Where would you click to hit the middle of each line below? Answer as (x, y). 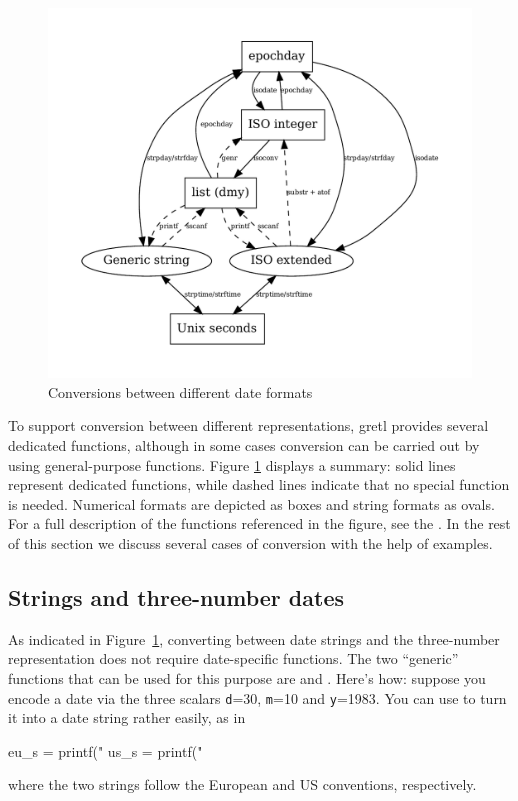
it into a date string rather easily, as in (127, 717)
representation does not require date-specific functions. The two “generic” (233, 658)
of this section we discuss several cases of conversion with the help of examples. (250, 542)
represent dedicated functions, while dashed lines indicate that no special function (259, 484)
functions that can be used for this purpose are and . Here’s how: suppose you (247, 677)
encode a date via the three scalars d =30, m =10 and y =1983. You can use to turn (257, 697)
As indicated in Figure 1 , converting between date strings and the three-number (254, 638)
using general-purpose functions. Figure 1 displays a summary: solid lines (232, 464)
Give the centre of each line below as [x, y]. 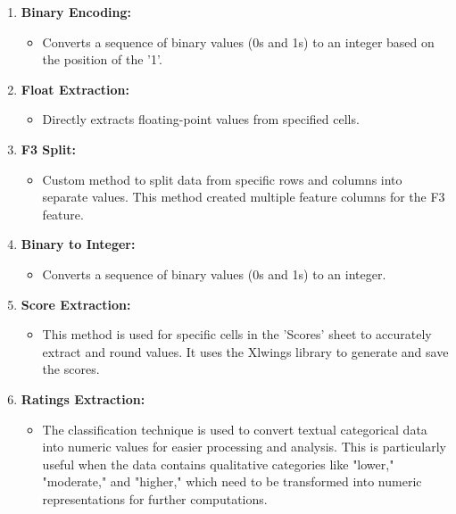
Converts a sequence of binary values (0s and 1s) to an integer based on [238, 41]
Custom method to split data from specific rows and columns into [222, 179]
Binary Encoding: [76, 12]
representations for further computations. [155, 498]
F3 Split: [48, 149]
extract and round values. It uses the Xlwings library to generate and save [245, 351]
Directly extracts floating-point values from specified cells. [201, 119]
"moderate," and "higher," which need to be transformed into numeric [232, 481]
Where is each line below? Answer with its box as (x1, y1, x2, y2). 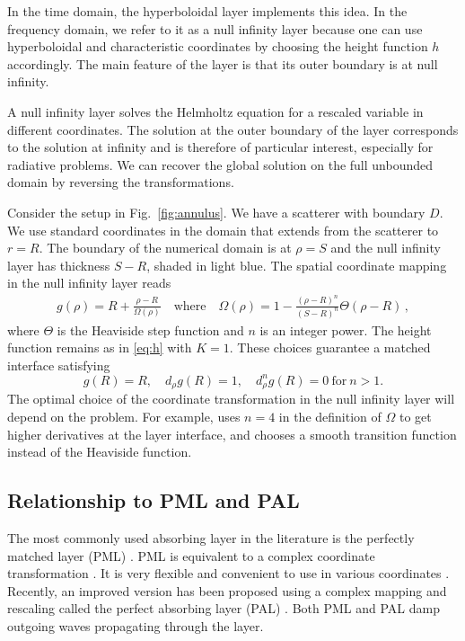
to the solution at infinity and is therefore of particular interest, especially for (7, 138, 434, 156)
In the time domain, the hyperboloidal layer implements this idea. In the (7, 2, 408, 20)
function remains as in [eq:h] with (7, 338, 192, 357)
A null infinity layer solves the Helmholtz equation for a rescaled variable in (7, 102, 424, 120)
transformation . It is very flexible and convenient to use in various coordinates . (7, 564, 450, 583)
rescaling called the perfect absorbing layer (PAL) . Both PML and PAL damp (7, 599, 440, 618)
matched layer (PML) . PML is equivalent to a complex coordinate (7, 546, 375, 565)
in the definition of (278, 407, 382, 426)
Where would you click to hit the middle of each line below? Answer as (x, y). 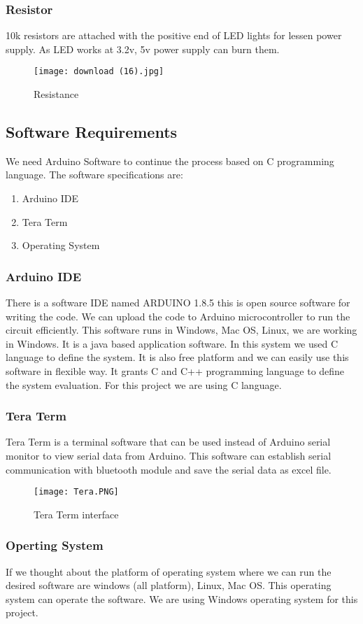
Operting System (55, 545)
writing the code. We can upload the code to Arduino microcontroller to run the (178, 316)
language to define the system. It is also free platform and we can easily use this (177, 357)
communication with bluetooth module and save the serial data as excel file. (169, 469)
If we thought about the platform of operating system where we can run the (169, 571)
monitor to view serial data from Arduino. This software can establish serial (169, 456)
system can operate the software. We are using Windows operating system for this (182, 598)
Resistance (56, 94)
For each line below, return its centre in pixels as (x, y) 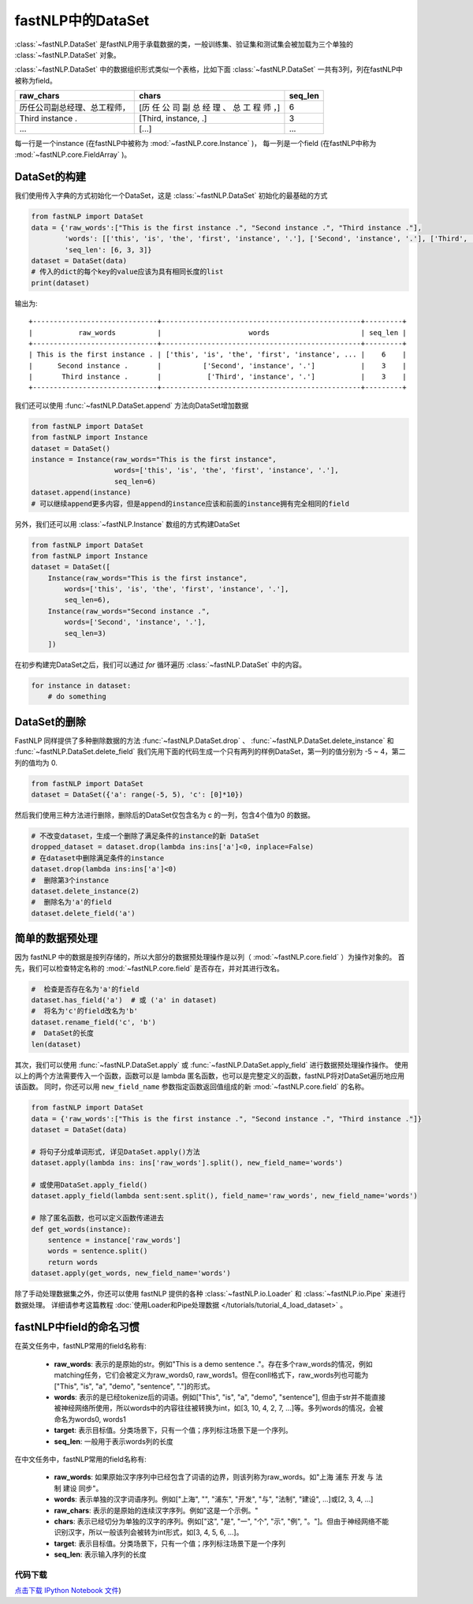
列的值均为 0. (36, 763)
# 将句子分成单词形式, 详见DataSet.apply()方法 (115, 1152)
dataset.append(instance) (81, 492)
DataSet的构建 (50, 177)
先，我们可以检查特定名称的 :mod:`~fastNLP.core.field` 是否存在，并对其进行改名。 (149, 968)
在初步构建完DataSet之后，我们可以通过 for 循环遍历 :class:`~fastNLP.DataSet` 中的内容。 (160, 665)
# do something (77, 697)
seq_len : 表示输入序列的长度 (100, 1554)
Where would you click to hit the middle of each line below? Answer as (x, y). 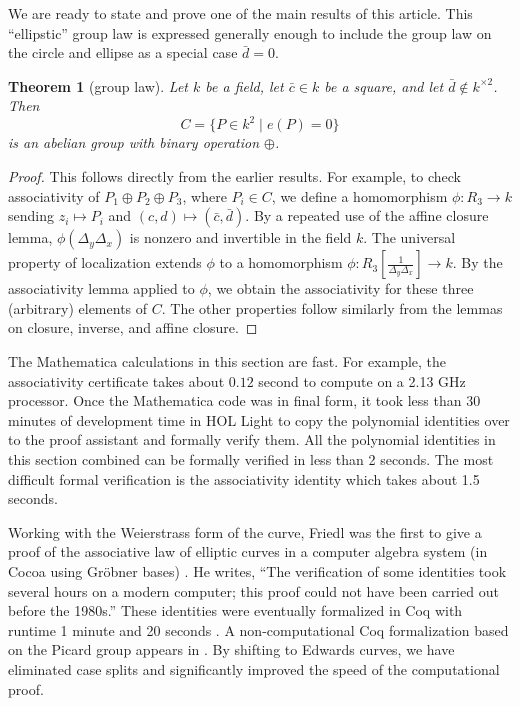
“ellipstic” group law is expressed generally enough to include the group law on (250, 32)
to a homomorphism (281, 262)
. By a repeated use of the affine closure (367, 215)
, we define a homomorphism (359, 195)
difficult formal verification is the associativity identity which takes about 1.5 (244, 478)
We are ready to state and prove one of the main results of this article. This (240, 13)
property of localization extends (105, 262)
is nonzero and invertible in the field (240, 237)
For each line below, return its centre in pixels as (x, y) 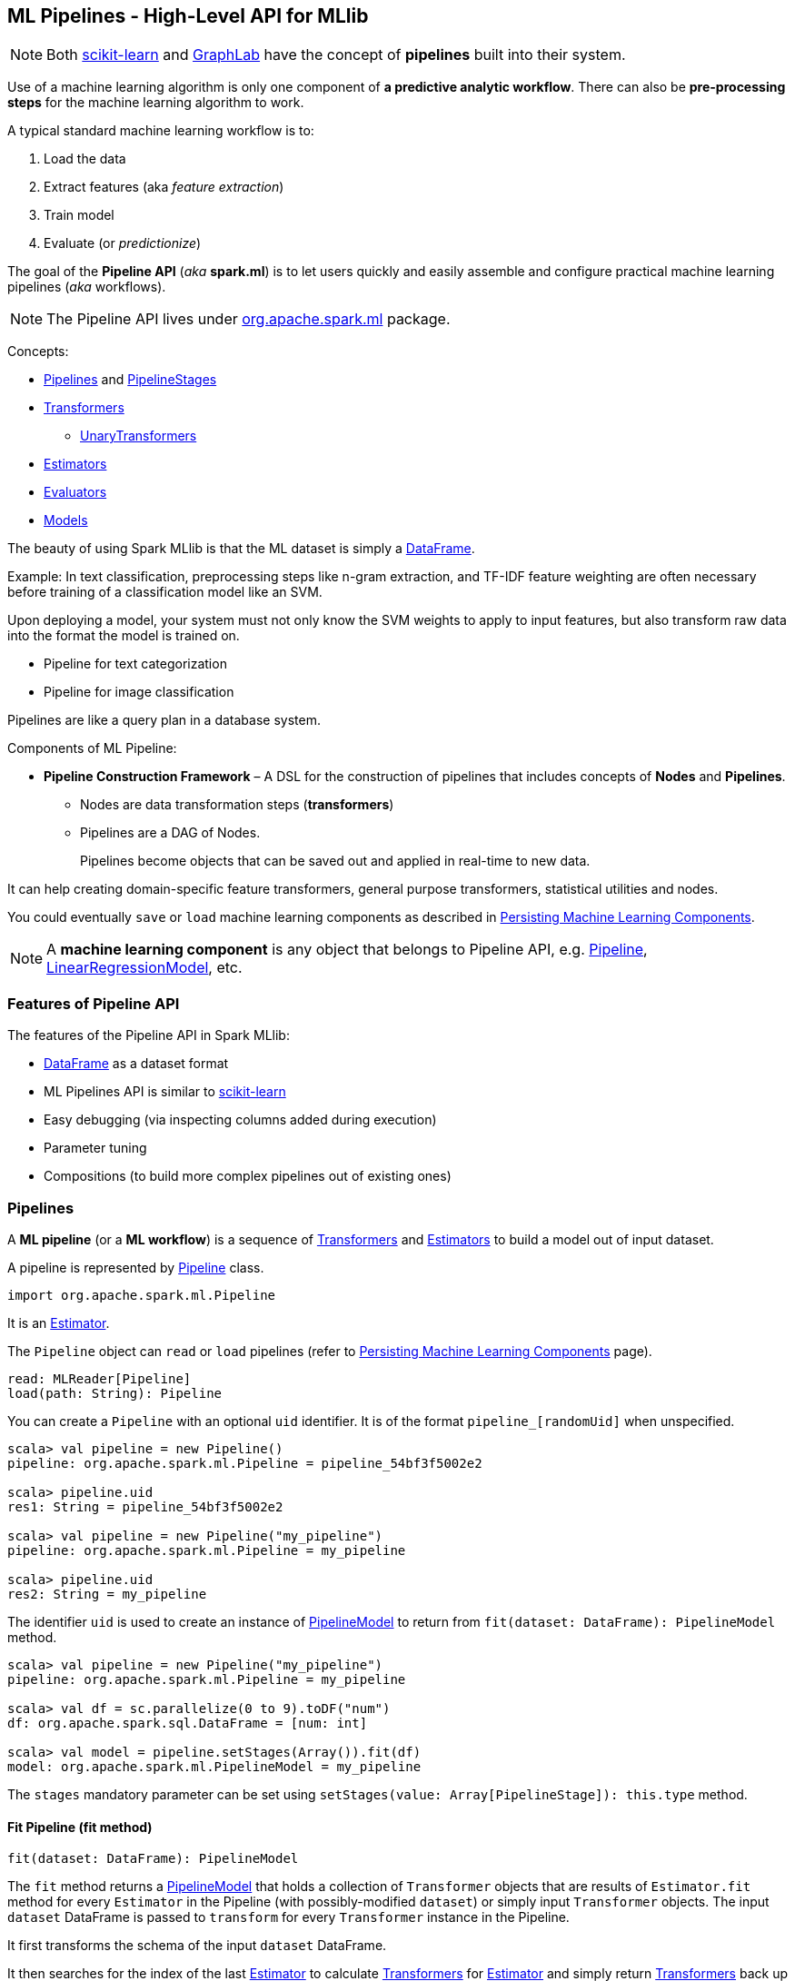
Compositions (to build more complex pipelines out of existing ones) (248, 1176)
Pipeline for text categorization (135, 664)
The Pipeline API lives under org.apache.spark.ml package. (248, 319)
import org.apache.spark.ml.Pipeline (142, 1295)
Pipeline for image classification (139, 692)
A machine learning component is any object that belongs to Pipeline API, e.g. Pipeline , (347, 950)
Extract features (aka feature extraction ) (164, 187)
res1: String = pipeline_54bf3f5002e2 (145, 1506)
^^^^^^^^
• [Directions]: If a line of the data holds the string "fastNLP", list it.

• [Response]:
先，我们可以检查特定名称的 :mod:`~fastNLP.core.field` 是否存在，并对其进行改名。 (149, 968)
在初步构建完DataSet之后，我们可以通过 for 循环遍历 :class:`~fastNLP.DataSet` 中的内容。 (160, 665)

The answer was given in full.